Problem statement: Find the word "segment" in the data, then copy each line where it is found.

Records for processing:
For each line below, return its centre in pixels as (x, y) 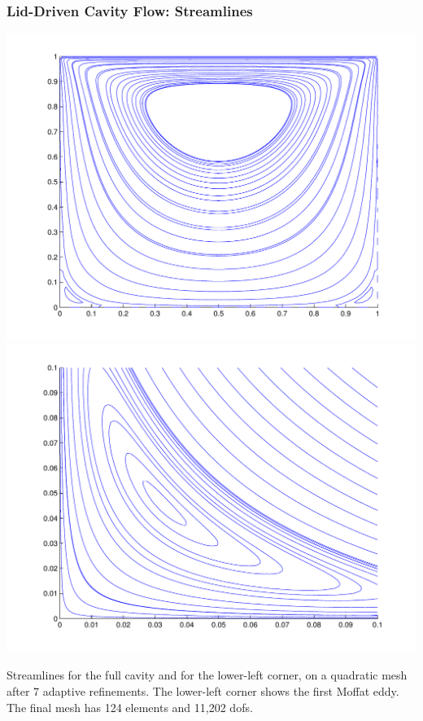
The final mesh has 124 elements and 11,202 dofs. (130, 707)
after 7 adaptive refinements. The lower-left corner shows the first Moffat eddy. (203, 691)
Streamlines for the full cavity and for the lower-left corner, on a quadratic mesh (207, 675)
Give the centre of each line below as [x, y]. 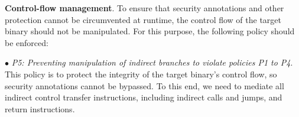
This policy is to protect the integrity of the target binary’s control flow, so [141, 74]
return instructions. [40, 108]
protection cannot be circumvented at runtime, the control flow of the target [143, 19]
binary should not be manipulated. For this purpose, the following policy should [150, 31]
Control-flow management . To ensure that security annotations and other [144, 8]
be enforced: [27, 42]
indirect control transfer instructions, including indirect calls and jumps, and [144, 97]
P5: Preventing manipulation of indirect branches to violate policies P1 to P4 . [152, 62]
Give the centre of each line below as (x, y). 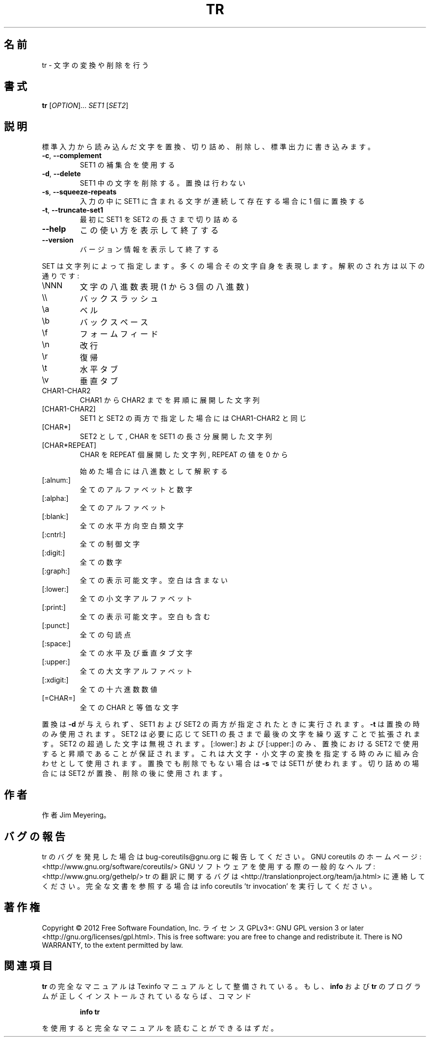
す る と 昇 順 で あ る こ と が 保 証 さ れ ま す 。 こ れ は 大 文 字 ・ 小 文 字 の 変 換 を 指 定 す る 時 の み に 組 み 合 (230, 754)
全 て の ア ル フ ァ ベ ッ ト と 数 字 (136, 490)
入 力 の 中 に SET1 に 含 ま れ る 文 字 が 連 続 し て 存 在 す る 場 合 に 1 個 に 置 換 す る (222, 201)
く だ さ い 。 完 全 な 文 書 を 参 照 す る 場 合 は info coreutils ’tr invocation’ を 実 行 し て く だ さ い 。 (209, 886)
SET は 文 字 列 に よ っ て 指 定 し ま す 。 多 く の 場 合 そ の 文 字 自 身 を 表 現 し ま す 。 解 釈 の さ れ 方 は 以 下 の (233, 266)
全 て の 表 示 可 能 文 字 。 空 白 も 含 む (145, 617)
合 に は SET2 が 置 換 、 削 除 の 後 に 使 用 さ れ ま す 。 (134, 773)
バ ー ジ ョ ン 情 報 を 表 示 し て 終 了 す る (149, 249)
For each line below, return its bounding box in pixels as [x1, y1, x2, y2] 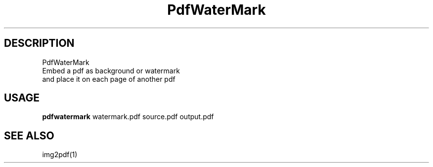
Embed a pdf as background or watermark [42, 66, 180, 75]
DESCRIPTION [4, 37, 75, 50]
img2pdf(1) [42, 150, 78, 159]
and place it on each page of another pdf [42, 74, 175, 83]
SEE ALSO [4, 129, 54, 142]
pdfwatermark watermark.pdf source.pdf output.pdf [42, 112, 214, 121]
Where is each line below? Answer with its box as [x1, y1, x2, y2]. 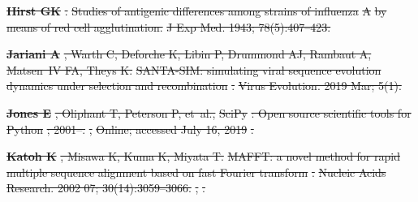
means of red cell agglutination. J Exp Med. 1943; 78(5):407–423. [6, 18, 331, 35]
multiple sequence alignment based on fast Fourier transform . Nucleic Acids [6, 163, 386, 180]
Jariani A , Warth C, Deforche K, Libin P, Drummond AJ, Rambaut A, [6, 45, 372, 62]
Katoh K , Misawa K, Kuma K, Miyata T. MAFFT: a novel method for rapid [6, 148, 400, 165]
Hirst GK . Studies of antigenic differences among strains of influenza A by [6, 2, 387, 19]
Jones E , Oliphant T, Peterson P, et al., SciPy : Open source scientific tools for [6, 104, 412, 121]
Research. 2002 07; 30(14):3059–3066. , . [6, 179, 205, 196]
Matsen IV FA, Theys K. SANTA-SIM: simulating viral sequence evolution [6, 61, 381, 78]
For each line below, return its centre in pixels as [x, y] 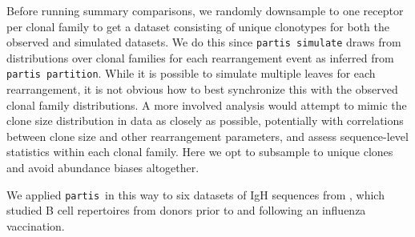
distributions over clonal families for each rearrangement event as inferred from [200, 57]
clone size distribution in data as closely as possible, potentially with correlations [205, 121]
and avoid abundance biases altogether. [103, 168]
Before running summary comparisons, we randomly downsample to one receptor [205, 10]
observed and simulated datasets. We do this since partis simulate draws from [204, 42]
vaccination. [36, 225]
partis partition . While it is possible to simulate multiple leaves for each [191, 73]
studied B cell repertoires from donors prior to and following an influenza [186, 210]
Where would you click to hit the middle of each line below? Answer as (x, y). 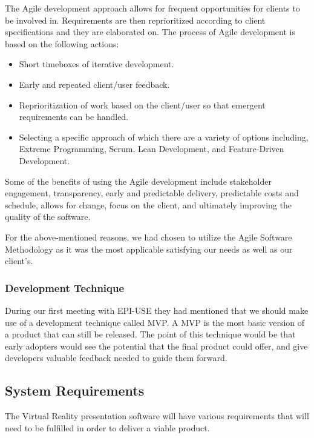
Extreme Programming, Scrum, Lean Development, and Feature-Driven (152, 149)
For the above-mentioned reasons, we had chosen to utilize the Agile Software (149, 237)
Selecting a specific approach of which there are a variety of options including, (164, 137)
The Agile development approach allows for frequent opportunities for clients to (152, 8)
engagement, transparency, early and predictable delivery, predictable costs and (152, 193)
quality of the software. (48, 217)
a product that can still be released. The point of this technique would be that (150, 334)
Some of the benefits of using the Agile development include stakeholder (138, 181)
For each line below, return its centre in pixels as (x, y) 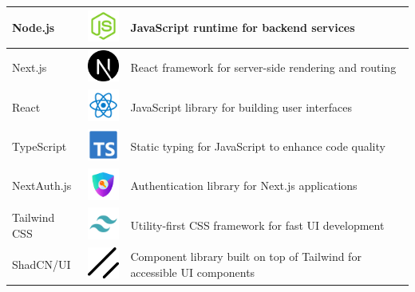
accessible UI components (193, 272)
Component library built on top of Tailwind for (246, 256)
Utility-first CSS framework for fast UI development (257, 225)
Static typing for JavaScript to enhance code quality (258, 146)
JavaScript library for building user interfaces (241, 107)
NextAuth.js (42, 185)
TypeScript (40, 146)
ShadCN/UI (41, 264)
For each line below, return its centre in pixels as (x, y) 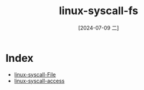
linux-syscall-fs (99, 11)
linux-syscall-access (39, 81)
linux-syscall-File (35, 74)
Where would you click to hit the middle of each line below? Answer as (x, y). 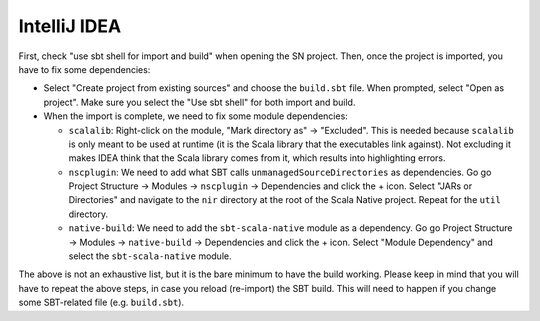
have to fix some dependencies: (84, 69)
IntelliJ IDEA (70, 26)
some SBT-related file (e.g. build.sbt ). (101, 302)
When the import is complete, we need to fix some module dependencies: (196, 116)
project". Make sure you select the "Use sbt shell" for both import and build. (199, 102)
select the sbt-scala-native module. (150, 256)
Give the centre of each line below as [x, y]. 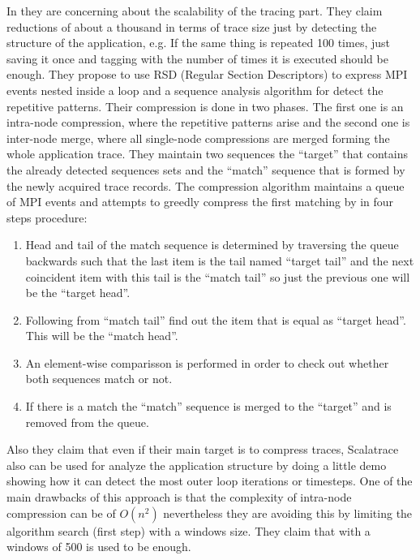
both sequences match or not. [99, 379]
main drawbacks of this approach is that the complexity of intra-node [179, 497]
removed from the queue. [87, 422]
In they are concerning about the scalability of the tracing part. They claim [195, 11]
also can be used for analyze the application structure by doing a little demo [197, 465]
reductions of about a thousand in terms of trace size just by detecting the [192, 26]
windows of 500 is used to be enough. [99, 547]
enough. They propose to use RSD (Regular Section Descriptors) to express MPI [207, 74]
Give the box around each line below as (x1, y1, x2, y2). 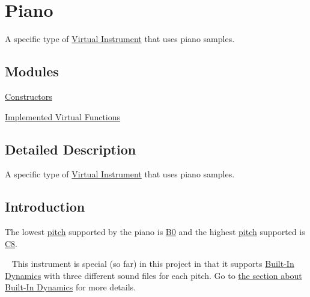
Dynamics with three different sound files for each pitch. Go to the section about (5, 269, 302, 281)
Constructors (5, 90, 52, 102)
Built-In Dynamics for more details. (5, 281, 136, 293)
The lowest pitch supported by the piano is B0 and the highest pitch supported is (5, 225, 305, 238)
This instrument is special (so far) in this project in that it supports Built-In (11, 257, 294, 270)
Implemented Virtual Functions (5, 110, 121, 123)
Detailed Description (5, 139, 136, 158)
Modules (5, 62, 59, 81)
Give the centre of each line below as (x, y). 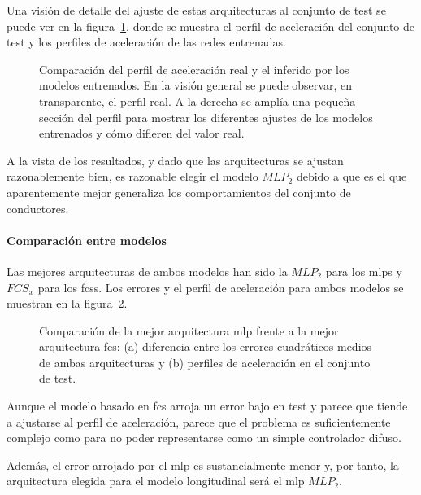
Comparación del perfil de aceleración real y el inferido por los (194, 69)
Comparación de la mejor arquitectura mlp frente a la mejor (189, 330)
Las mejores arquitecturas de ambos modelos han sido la (147, 271)
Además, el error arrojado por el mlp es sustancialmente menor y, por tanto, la (203, 464)
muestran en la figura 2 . (67, 303)
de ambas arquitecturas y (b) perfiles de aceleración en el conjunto (205, 362)
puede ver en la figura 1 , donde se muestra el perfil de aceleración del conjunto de (211, 26)
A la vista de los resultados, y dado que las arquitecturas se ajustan (175, 160)
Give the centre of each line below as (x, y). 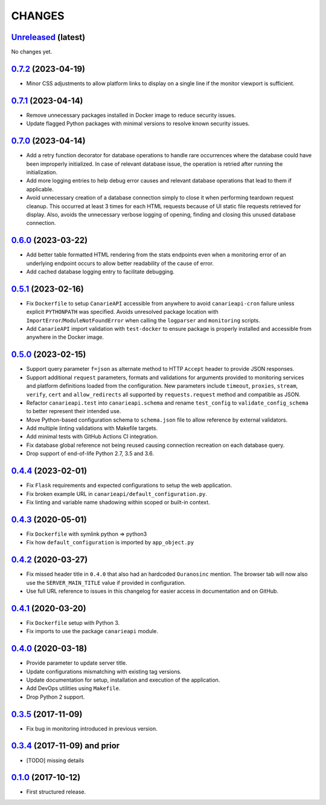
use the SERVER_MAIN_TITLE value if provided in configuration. (106, 582)
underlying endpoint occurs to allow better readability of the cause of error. (120, 263)
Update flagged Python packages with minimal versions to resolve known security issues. (138, 123)
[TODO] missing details (55, 760)
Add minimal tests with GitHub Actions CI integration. (92, 437)
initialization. (42, 172)
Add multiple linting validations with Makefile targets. (92, 428)
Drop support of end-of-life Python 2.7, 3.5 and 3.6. (90, 454)
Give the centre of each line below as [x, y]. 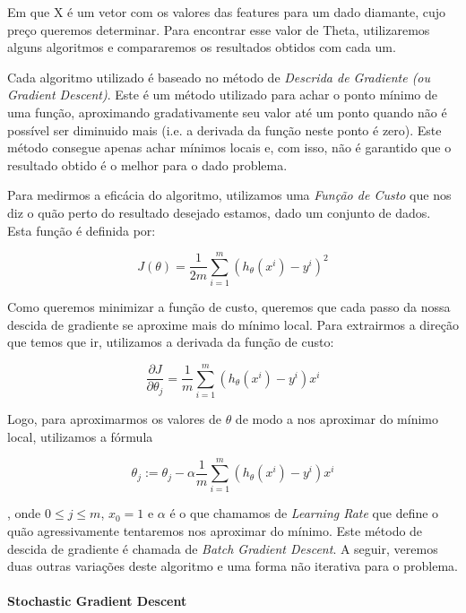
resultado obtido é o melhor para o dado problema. [147, 164]
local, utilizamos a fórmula [80, 436]
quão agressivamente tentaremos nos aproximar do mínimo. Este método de [215, 531]
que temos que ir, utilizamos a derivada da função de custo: [171, 342]
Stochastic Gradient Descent [97, 601]
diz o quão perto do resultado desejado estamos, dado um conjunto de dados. [219, 212]
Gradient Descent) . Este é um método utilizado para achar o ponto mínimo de [222, 95]
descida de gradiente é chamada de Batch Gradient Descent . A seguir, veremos [223, 548]
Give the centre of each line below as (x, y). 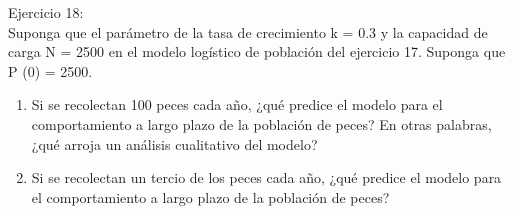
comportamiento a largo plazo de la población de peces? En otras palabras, (261, 123)
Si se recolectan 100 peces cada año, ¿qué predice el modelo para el (237, 104)
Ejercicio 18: (46, 12)
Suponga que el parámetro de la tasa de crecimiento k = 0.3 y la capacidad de (248, 31)
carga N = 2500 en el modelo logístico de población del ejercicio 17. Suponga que (257, 51)
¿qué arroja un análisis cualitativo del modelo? (174, 143)
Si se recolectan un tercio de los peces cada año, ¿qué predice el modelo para (266, 177)
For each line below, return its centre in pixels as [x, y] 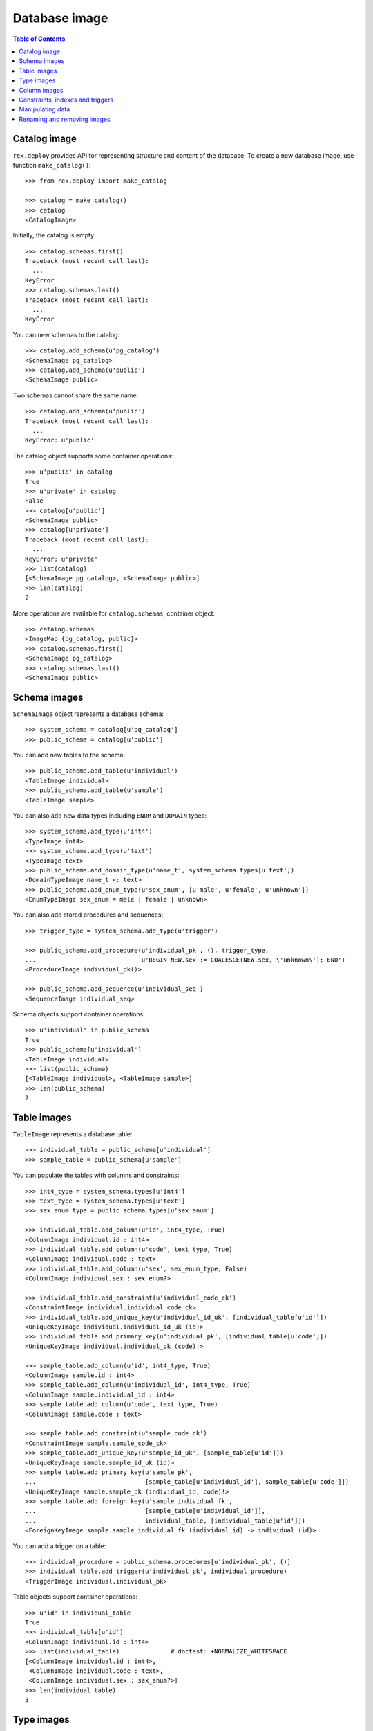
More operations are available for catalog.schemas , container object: [114, 613]
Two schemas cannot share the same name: [76, 395]
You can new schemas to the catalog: [66, 334]
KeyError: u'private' [61, 559]
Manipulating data [45, 109]
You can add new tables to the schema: [69, 755]
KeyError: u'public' [60, 440]
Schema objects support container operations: [79, 1014]
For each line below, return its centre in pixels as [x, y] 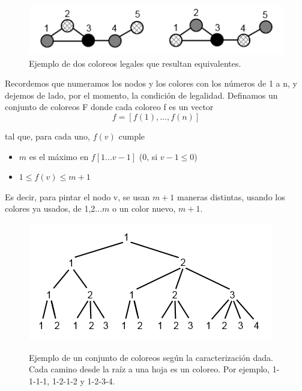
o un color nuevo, [144, 208]
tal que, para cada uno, [48, 136]
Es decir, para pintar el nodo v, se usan [77, 196]
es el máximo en [59, 156]
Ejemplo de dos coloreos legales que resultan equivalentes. [135, 63]
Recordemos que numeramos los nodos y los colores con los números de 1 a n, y [151, 83]
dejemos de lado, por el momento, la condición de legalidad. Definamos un [141, 95]
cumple [132, 136]
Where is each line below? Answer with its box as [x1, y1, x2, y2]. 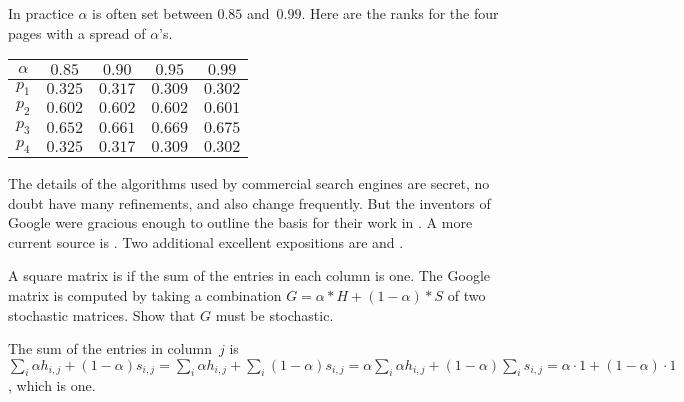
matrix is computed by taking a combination [8, 284, 282, 305]
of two [447, 284, 486, 305]
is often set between [92, 3, 213, 23]
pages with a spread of [8, 22, 146, 43]
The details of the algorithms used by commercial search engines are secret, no [8, 172, 490, 193]
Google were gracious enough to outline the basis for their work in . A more [8, 212, 473, 233]
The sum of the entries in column [8, 338, 212, 359]
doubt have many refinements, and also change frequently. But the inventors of [8, 192, 491, 213]
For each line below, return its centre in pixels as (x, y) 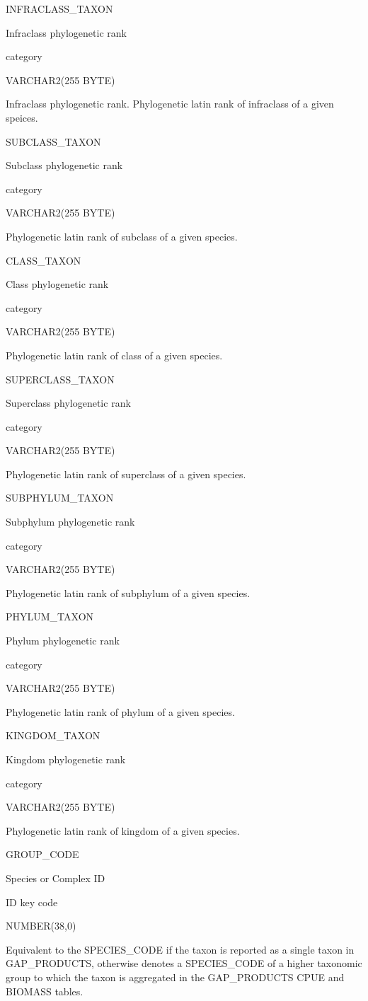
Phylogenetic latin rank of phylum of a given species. (120, 711)
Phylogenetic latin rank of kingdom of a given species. (123, 830)
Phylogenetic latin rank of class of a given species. (114, 355)
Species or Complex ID (56, 878)
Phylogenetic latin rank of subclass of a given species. (122, 236)
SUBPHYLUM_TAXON (60, 498)
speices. (22, 117)
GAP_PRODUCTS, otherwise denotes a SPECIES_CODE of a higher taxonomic (184, 963)
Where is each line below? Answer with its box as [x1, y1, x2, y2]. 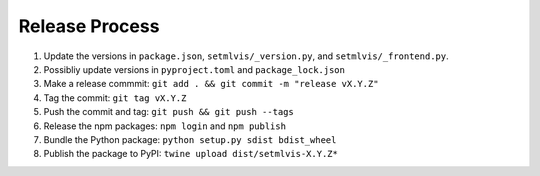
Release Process [18, 15, 160, 37]
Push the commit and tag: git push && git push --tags [43, 106, 294, 118]
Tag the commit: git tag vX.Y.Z [43, 91, 187, 104]
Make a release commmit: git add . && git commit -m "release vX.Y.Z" [43, 78, 379, 90]
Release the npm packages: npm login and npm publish [43, 120, 287, 132]
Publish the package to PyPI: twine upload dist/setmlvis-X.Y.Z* [43, 148, 339, 160]
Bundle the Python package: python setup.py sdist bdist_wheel [43, 133, 337, 145]
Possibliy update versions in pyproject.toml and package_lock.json [43, 63, 345, 75]
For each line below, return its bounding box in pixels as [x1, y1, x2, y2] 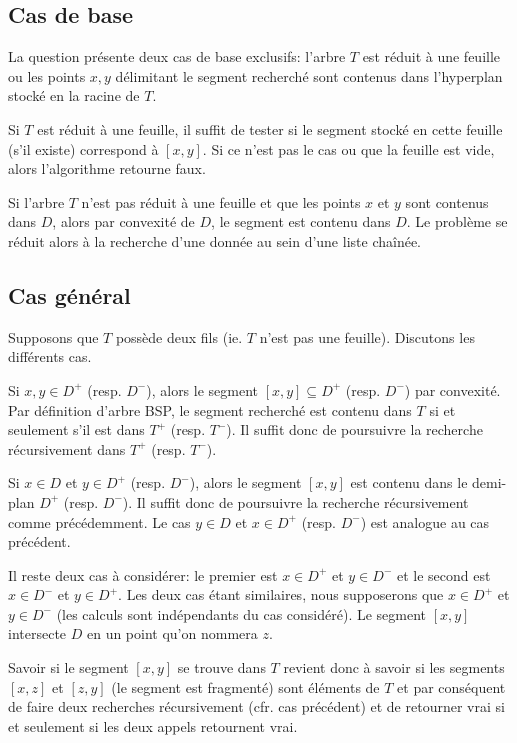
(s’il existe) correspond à [8, 138, 159, 159]
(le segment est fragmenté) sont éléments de [111, 676, 380, 697]
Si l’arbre [8, 191, 65, 212]
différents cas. [8, 346, 92, 367]
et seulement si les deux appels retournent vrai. [8, 715, 298, 736]
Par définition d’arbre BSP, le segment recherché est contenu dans [8, 399, 412, 420]
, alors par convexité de [52, 211, 195, 232]
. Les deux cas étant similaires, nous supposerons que [118, 584, 444, 605]

Exercise output:
(le segment est fragmenté) sont éléments de [111, 676, 380, 697]
Par définition d’arbre BSP, le segment recherché est contenu dans [8, 399, 412, 420]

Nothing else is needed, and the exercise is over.